You need a `Set` in `cross` too.

That wouldn’t work, because `combinations` from `StatsBase` requires an indexable object, a `Set` is not indexable.

Just doing `Hands = combos(deck, 5)` is already terribly slow.
I don’t understand why it’s necessary to convert these to strings.

Doing `combinations(deck, 5)` seems to be much faster on Julia v0.6 (where it now lives in the `Combinatorics.jl` package).

Basically each possible 5 card hand is represented as a string. This is keeping with the python implementation. Arguably, I could create a `hand` type and define operators on it. But that would be more code, and I would like to have simple (yet fast) tutorial. I am still puzzled as to why Julia is so much slower that python here (4 seconds total run time).
On my computer, the `combo` version with the `Set` ran at 17 seconds, while `Array` version ran 7 seconds. The `Set` implementation was faster, however, in the `intersect`.

Can you post the current version of the code?

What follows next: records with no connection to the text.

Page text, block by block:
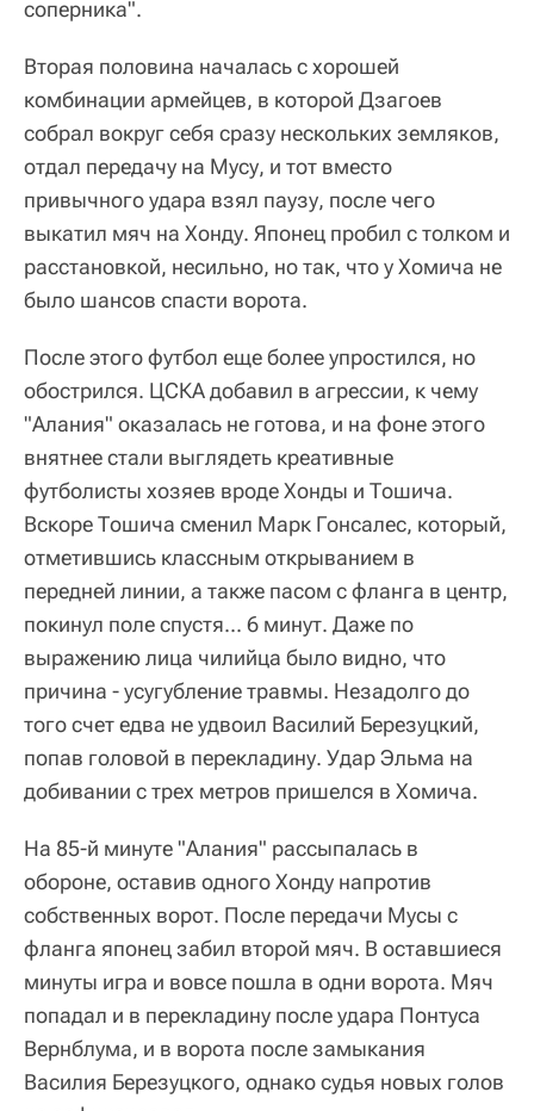
соперника".
Вторая половина началась с хорошей
комбинации армейцев, в которой Дзагоев
собрал вокруг себя сразу нескольких земляков,
отдал передачу на Мусу, и тот вместо
привычного удара взял паузу, после чего
выкатил мяч на Хонду. Японец пробил с толком и
расстановкой, несильно, но так, что у Хомича не
было шансов спасти ворота.
После этого футбол еще более упростился, но
обострился. ЦСКА добавил в агрессии, к чему
"Алания" оказалась не готова, и на фоне этого
внятнее стали выглядеть креативные
футболисты хозяев вроде Хонды и Тошича.
Вскоре Тошича сменил Марк Гонсалес, который,
отметившись классным открыванием в
передней линии, а также пасом с фланга в центр,
покинул поле спустя... 6 минут. Даже по
выражению лица чилийца было видно, что
причина - усугубление травмы. Незадолго до
того счет едва не удвоил Василий Березуцкий,
попав головой в перекладину. Удар Эльма на
добивании с трех метров пришелся в Хомича.
На 85-й минуте "Алания" рассыпалась в
обороне, оставив одного Хонду напротив
собственных ворот. После передачи Мусы с
фланга японец забил второй мяч. В оставшиеся
минуты игра и вовсе пошла в одни ворота. Мяч
попадал и в перекладину после удара Понтуса
Вернблума, и в ворота после замыкания
Василия Березуцкого, однако судья новых голов

By the way, the Python version is checking for a flush and the Julia for four hands. Not sure how much difference that makes.

Did you actually check the function `count_o`? I’m not sure it works correctly:

``````julia> count_o(s,l)=count(x->x==l,s)
count_o (generic function with 1 method)

julia> count_o("ABCA", "A")
0
``````
``````julia> s = "ABCA"
"ABCA"

julia> count(x->x=="A", s)
0

julia> count(x->x=='A', s)
2
``````

Ignore me, this is irrevelant since

``````julia v0.5> [suit for suit in "ABCD"]
4-element Array{Char,1}:
'A'
'B'
'C'
'D'
``````

Defining

``````have_flush(hand) = any(suit->count_o(hand, suit) == 5, suits)
``````

and reducing everything to

``````count(have_flush, Hands)
``````

gives 6.1 seconds on my machine, compared to 4.9 for Python.

This completely avoids the intersection though.

On Julia 0.6 latest master, using an iterator for `combos`:

``````function combos(items, n)
(join(combo, " ") for combo in combinations(items,n))
end

Hands = combos(deck, 5)
``````

I get

``````julia> @time count(have_flush, Hands) // length(Hands)
2.866761 seconds (36.41 M allocations: 1.628 GiB, 6.31% gc time)
33//16660
``````

I thought it is worth to elaborate more on what @dpsanders proposed.

Apart from using `Set` in the computations I think that the problem is that

``````four_kind(hand)=any(count_o(hand,rank) == 4 for rank in ranks)
``````

uses `ranks` that is a global variable. Using local variable in your definition of `four_kind` like this:

``````function four_kind(hand)
r::String = ranks
any(count_o(hand,rank) == 4 for rank in r)
end
``````

speeds things up.

@dpsanders definition of `have_flush` avoids this problem although global variable is used.